IX.5 Severability. In the event that any provision of this
Agreement or the application thereof, becomes or is declared by a court of
competent jurisdiction to be illegal, void or unenforceable, the remainder
of this Agreement will continue in full force and effect and the
application of such provision to other persons or circumstances will be
interpreted so as reasonably to effect the intent of the parties hereto.
The parties further agree to replace such void or unenforceable provision
of this Agreement with a valid and enforceable provision that will
achieve, to the extent possible, the economic, business and other purposes
of such void or unenforceable provision.
IX.6 Other Remedies. Except as otherwise provided herein, any and
all remedies herein expressly conferred upon a party will be deemed
cumulative with and not exclusive of any other remedy conferred hereby, or
by law or equity upon such party, and the exercise by a party of any one
remedy will not preclude the exercise of any other remedy.
IX.7 Governing Law. This Agreement shall be governed by and
construed in accordance with the laws of the State of California,
regardless of the laws that might otherwise govern under applicable
principles of conflicts of laws thereof.
IX.8 Rules of Construction.

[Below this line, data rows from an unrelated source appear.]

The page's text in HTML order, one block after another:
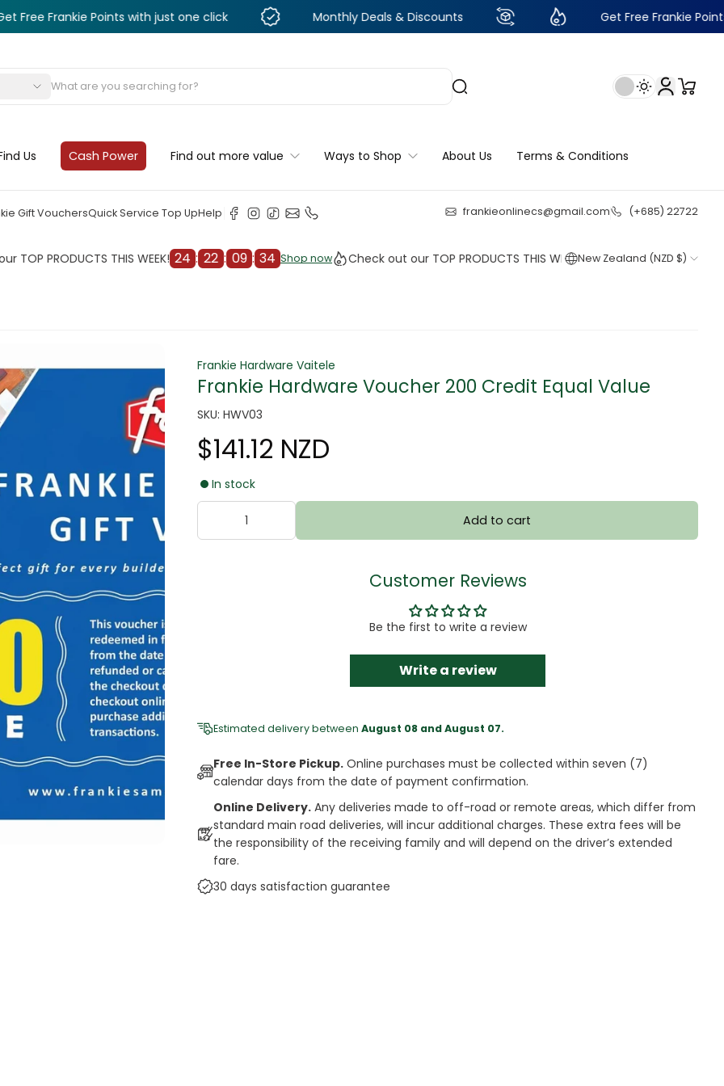
Points with just one click Monthly Deals & Discounts Get Free Frankie Points with
Us Cash Power Find out more value Ways to Shop About Us Terms & Conditions
Gift VouchersQuick Service Top UpHelp frankieonlinecs@gmail.com (+685) 22722
THIS WEEK! 24 : 22 : 09 : 32 Shop now
Shop now
Check out our TOP PRODUCTS THIS WEEK! 24 : 22 : 09 : 32 Shop now
New Zealand (NZD $)
Frankie Hardware Vaitele
Frankie Hardware Voucher 200 Credit Equal Value
SKU: HWV03
$141.12 NZD
In stock
Add to cart
Customer Reviews
Be the first to write a review
Write a review
Estimated delivery between August 08 and August 07.
Free In-Store Pickup. Online purchases must be collected within seven (7)
calendar days from the date of payment confirmation.
Online Delivery. Any deliveries made to off-road or remote areas, which differ from
standard main road deliveries, will incur additional charges. These extra fees will be
the responsibility of the receiving family and will depend on the driver’s extended
fare.
30 days satisfaction guarantee

The parties hereto agree that they
have been represented by counsel during the negotiation and execution of
this Agreement and, therefore, waive the application of any law,
regulation, holding or rule of construction providing that ambiguities in
an agreement or other document will be construed against the party
drafting such agreement or document.
IN WITNESS WHEREOF, Buyer and the Company have caused this Stock
Acquisition Agreement to be signed by their duly authorized respective
officers, all as of the date first written above.
Buyer: Company:
Scientific Technologies Incorporated Xxxxxxx Instruments, Inc.

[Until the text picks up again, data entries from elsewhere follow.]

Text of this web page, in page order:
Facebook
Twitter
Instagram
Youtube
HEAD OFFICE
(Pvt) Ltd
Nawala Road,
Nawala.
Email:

By: /s/Xxxxxx X. Xxxxxxx By: /s/Xxxx Xxxxxxx
Name Xxxxxx X. Xxxxxxx MarkLundahl
Title President and CEO Title President
Shareholder:
/s/Xxxx Xxxxxxx
Xxxx Xxxxxxx
Escrow Agent:
(with respect to Article VII)
Xxxxxxx Land Title Company of Logan, Utah
By: /s/Xxxxxxx X. Xxxxx
Name: Xxxxxxx X. Adams_____________
Title President
***STOCK ACQUISITION AGREEMENT***
Exhibit G
Schedule of Indemnifiable Losses
1. Any and all payment obligations of the Company arising under,
relating to or otherwise in connection with the Zions Note, the ECL Note
and/or the Bank Debt.
2. Any and all payment obligations of the Company under, relating
to or otherwise in connection with that certain Consulting Agreement dated
June 30, 1998 by and between the Company and Xxxx X. Xxxxxxx, Inc.,
including without limitation any transfer fees set forth in Section 2.02
thereof.
3. Any and all payment obligations of the Company under, relating
to or otherwise in connection with any key man life insurance policy
payable on the life of Shareholder.
4. Verbal or written payment agreements, obligations or
arrangements between Shareholder and any employee of the Company.